For those not familiar with the Fire Engine wheel of emotions, it’s been a valuable tool for me.  Take a half moon shape, divide it into three zones – one red, one yellow and one green.  Red zone means I’m DONE – angry, out of control, belligerent, out of balance.  This is the hot button zone that we want to avoid.  Yellow zone means I’m starting to lose it. My patience is slim, I’m frustrated and I need to self correct or else I’m headed to RED.  Green zone means that while things might not be happy and wonderful, I’m okay.  I’m stable and I can handle this.

For many of our kids who come from hard places, this little tool is a wonderful way to begin learning how to communicate feelings.  A three year old can point to the zone they are in and you, as the adult, can help them out.  Perhaps they need some food or water, maybe a few jumping jacks or a hug.  As our kids get older, they can begin assigning words to how they feel.

It takes a lot of work to live in the green zone.  Matt and I have to be super intentional communicating with each other and with Desta.  I will admit, there are times, even for this highly organized mama, that I wish we could just “go with the flow.”

After a super busy weekend celebrating Caroline’s birthday, attending 5 sport’s games and being chauffeur, Matt and I were ready to be “off the clock” for a few hours last night.
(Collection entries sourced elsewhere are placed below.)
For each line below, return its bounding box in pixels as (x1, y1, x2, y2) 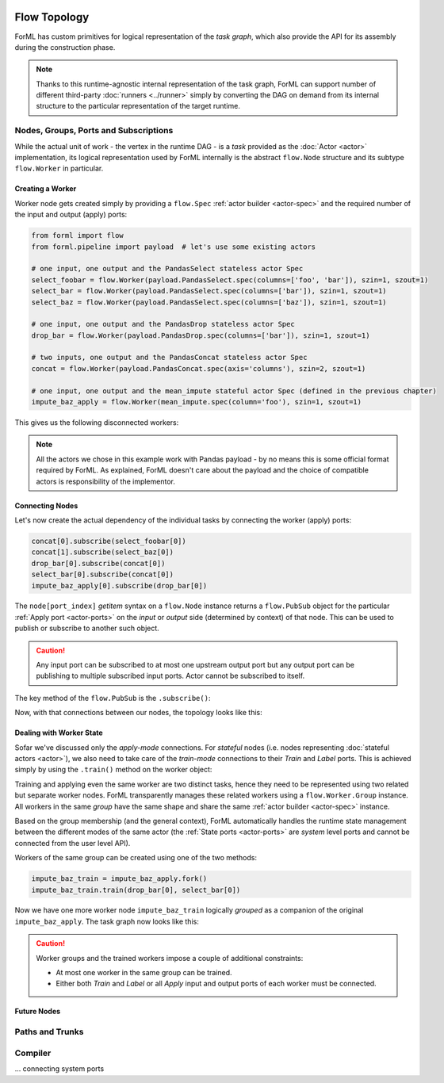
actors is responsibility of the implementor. (36, 476, 176, 486)
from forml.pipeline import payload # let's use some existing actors (31, 242, 316, 251)
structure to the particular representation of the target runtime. (36, 101, 241, 111)
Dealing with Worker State (14, 728, 103, 737)
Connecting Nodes (14, 500, 78, 511)
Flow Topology (14, 10, 90, 24)
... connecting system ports (14, 1064, 105, 1073)
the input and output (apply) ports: (14, 210, 128, 220)
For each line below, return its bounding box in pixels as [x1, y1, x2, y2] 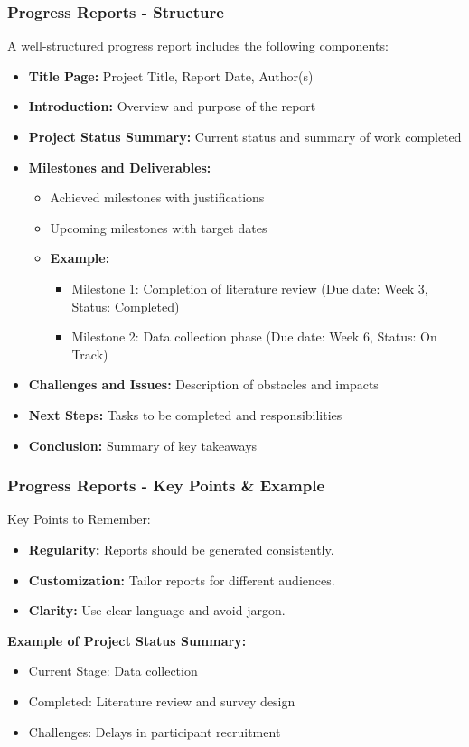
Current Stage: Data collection [28, 661, 198, 680]
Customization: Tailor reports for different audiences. [28, 570, 335, 589]
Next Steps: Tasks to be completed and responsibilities [28, 405, 342, 424]
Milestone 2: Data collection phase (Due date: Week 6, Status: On [71, 327, 437, 346]
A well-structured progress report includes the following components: [7, 36, 389, 55]
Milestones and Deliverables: [28, 157, 211, 176]
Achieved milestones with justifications [50, 188, 265, 207]
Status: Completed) [71, 296, 180, 315]

A simple dinner out to chart out our week plan.

For those of you with high nurture, high structure kids, you know that any deviation from “the plan” can create chaos.  Last night we made a few simple changes, thinking “no big deal” and ended up having to cut our date short and came home to chaos.

The good thing, the thing I’ve learned since therapy is how to take chaos and turn it into a loving and supporting environment.  For us, it’s essential oils rubbed on Desta’s feet and hands while listening to Hillsong.  It takes time.  It takes patience to go from RED to GREEN.  It’s hard work and it’s easy to feel as if it will never get better.
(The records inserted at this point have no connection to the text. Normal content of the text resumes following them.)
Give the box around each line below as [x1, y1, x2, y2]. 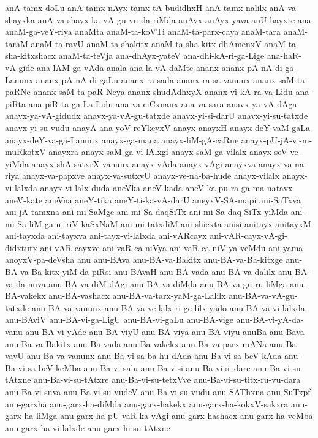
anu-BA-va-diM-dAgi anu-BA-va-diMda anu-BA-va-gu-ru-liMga [48, 277, 287, 290]
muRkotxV [5, 145, 46, 158]
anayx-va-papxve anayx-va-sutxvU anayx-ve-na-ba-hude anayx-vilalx [22, 169, 280, 182]
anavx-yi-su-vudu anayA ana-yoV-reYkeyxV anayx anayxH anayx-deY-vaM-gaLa [5, 121, 311, 134]
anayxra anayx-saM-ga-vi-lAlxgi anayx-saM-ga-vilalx [48, 145, 247, 158]
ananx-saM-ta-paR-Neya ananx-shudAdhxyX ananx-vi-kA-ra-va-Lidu [33, 85, 293, 98]
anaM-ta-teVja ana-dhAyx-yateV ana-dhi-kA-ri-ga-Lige [58, 49, 265, 62]
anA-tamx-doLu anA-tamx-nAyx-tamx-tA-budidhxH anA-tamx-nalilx [5, 1, 267, 13]

Yet when I look back at past Octobers, I can see how each year we get better at this month.  We are learning balance as a family.  We are working hard to make sure every.single.person in our family feels loved and safe.  Every person has a voice – they can speak how they feel and there is not judgement.  It’s not intuitive and it’s not always easy to do.  It takes intentionality, it takes work, it takes patience and it takes communication.

I’m okay with getting an “F”last night.  Because they are far more Green zone “A”s than red zone “F”s.  Each failure teaches Matt and I how to be better parents – how to love our child in the way she can feel and know.  Along the way, I have become a better person as well.